(Task description): Find the line holding "Author (40, 816)" in the entries below. Give it again exactly, along with every line after it up to and including the line holding "Typedef Documentation (120, 744)".

(Provided data):
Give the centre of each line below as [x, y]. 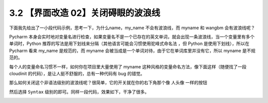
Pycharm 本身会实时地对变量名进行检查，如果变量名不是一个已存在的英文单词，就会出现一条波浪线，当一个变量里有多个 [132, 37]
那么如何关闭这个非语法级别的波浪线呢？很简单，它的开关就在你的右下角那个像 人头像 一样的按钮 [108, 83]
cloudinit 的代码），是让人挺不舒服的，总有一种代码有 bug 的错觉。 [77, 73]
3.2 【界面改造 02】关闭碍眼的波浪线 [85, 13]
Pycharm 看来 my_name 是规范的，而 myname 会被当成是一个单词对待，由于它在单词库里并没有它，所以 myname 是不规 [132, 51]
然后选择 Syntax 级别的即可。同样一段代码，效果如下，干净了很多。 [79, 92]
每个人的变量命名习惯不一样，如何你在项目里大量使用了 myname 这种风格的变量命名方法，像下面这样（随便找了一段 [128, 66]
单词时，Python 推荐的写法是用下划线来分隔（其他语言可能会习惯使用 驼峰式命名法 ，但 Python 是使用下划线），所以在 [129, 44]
==
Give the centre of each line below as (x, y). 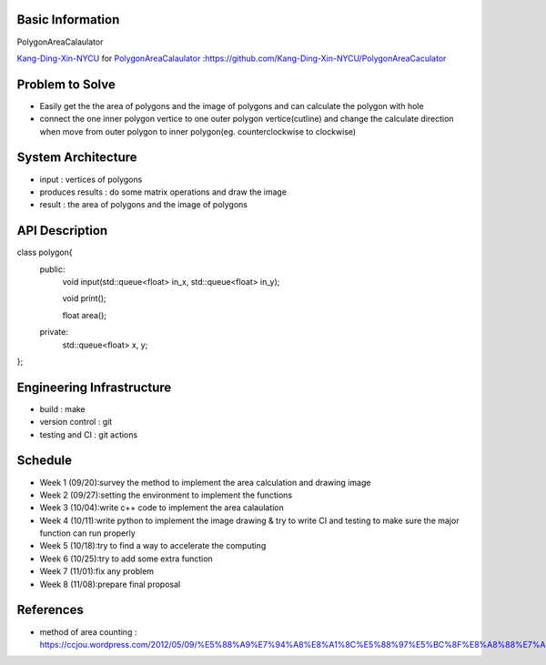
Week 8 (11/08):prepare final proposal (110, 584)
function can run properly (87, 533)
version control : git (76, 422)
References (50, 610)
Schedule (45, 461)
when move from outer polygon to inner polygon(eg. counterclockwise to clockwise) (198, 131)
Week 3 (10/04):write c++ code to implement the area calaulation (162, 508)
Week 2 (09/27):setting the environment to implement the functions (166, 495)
...
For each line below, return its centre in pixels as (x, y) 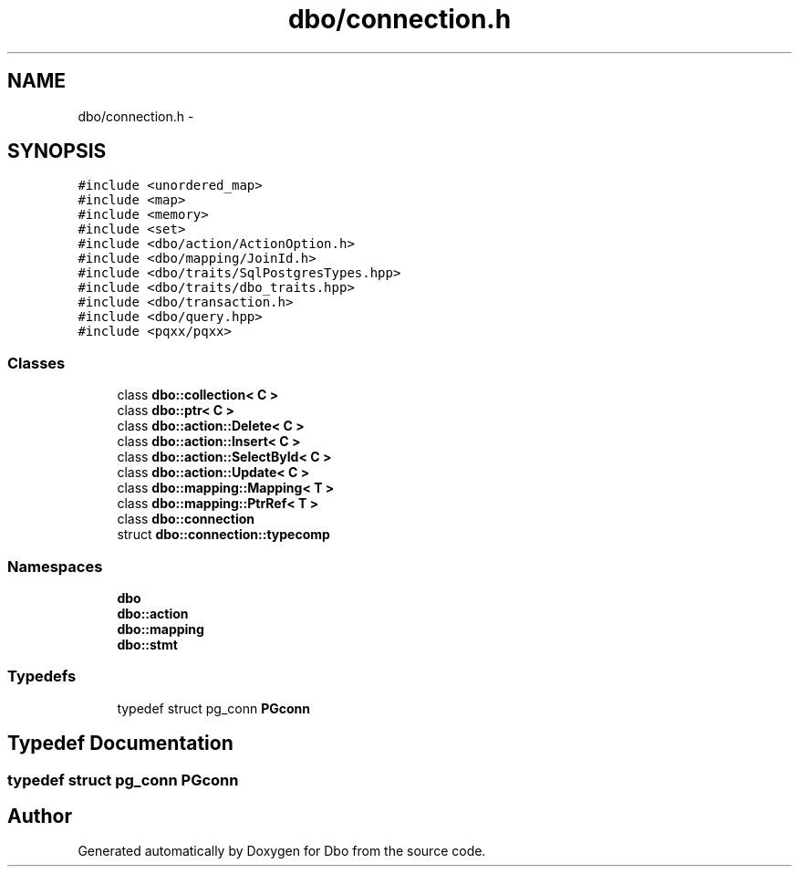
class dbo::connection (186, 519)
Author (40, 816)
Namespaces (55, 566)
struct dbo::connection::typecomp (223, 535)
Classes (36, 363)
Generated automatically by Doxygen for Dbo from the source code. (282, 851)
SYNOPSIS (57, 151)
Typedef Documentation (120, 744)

(Solution):
Author (40, 816)
Namespaces (55, 566)
struct dbo::connection::typecomp (223, 535)
Classes (36, 363)
Generated automatically by Doxygen for Dbo from the source code. (282, 851)
SYNOPSIS (57, 151)
Typedef Documentation (120, 744)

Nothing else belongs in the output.